Labor
Poster Session 2
Hayley E. Miller, MD
Stanford University Hospital
San Francisco, CA, United States
Michael T. Jennings, MD
Stanford University Hospital
Palo Alto, CA, United States
Stephanie A. Leonard, PhD (she/her/hers)
Assistant Professor
Stanford University
Palo Alto, CA, United States
Jonathan A. Mayo, MPH
Stanford University
Palo Alto, CA, United States
Deirdre J. Lyell, MD
Professor
Stanford University Medical Center
Palo Alto, CA, United States
Yasser Y. El Sayed, MD
Director, Maternal-Fetal Medicine
Stanford University
Stanford, CA, United States
Paul Blumenthal, MD
Stanford University Hospital
Palo Alto, CA, United States
Kate Shaw, MD, MS
Stanford University Hospital
Palo Alto, CA, United States
Additional options for outpatient cervical preparation prior to term labor induction are needed. Mifepristone decreases induction times by nearly half in the second trimester when used for cervical preparation. We sought to assess uterine and fetal heart tracing (FHT) response to mifepristone in term, inpatient, labor induction.
Study Design: We conducted an exploratory, unmasked, randomized controlled trial that enrolled nulliparas 18 to 45 years old at 37 to 42 weeks’ gestation undergoing induction with a transcervical balloon. Participants were randomized to receive either oral mifepristone 200 mg or oral misoprostol 50 mcg within three hours of balloon placement. Clinicians managed labor and delivery using standard care. We assessed presence of uterine contractions while the balloon was in place, and uterine tachysystole and category II FHT in the 12 hours following study medication and induction duration.

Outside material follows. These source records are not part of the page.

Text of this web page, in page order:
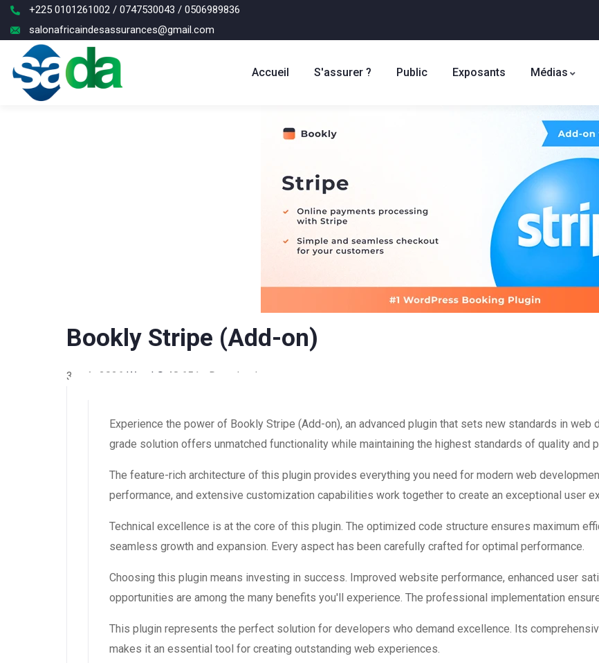
+225 0101261002 / 0747530043 / 0506989836
salonafricaindesassurances@gmail.com
Accueil S'assurer ? Public Exposants Médias
Bookly Stripe (Add-on)
3 août 2026 WaraLS 48,651+ Downloads
Experience the power of Bookly Stripe (Add-on), an advanced plugin that sets new standards in
grade solution offers unmatched functionality while maintaining the highest standards of quality and
The feature-rich architecture of this plugin provides everything you need for modern web
performance, and extensive customization capabilities work together to create an exceptional user
Technical excellence is at the core of this plugin. The optimized code structure ensures maximum
seamless growth and expansion. Every aspect has been carefully crafted for optimal performance.
Choosing this plugin means investing in success. Improved website performance, enhanced user
opportunities are among the many benefits you'll experience. The professional implementation
This plugin represents the perfect solution for developers who demand excellence. Its
makes it an essential tool for creating outstanding web experiences.
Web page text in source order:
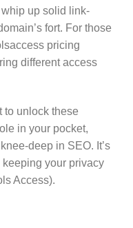
up solid link-
fort. For those
pricing
different access
to unlock these
in your pocket,
deep in SEO. It’s
your privacy
Access).
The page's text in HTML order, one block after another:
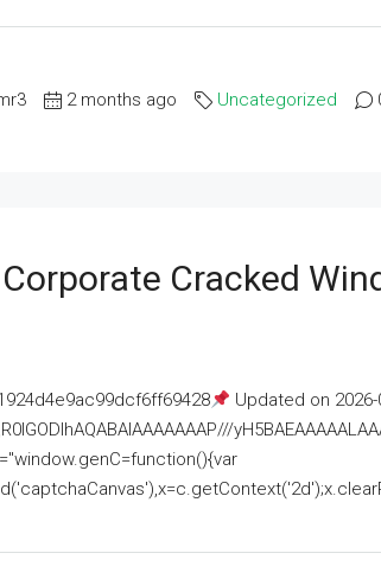
2 months ago Uncategorized
Cracked
Updated on 2026-
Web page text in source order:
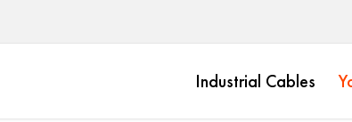
Industrial Cables
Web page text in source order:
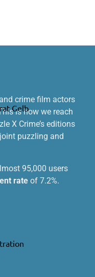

Results: We enrolled and randomized 30 participants between July 2022 and April 2023. Of the participants who received misoprostol, 86% received one dose and 14% received two doses. In the 12 hours after medication administration, participants who received mifepristone had a median number of contraction 38% lower than those who received misoprostol (p < 0.001) and zero incidence of tachysystole versus five among those who received misoprostol (p=0.04). No category II FHT occurred in either group in the first 12 hours after medication administration. Compared to misoprostol, mifepristone had longer median times with a balloon (2.6 hours, p=0.01) and to complete dilation (8 hours, p=0.01), with a similar proportion delivering by 24 hours (p=0.45).
Conclusion:
In this exploratory study, when used with a balloon at term, compared to misoprostol, mifepristone induced fewer median number of contractions and less tachysystole in the 12 hours following administration. Category II FHT did not occur in the 12 hours following medication administration in both groups. These data may help inform future studies on the safety and efficacy of outpatient mifepristone for pre-induction cervical preparation.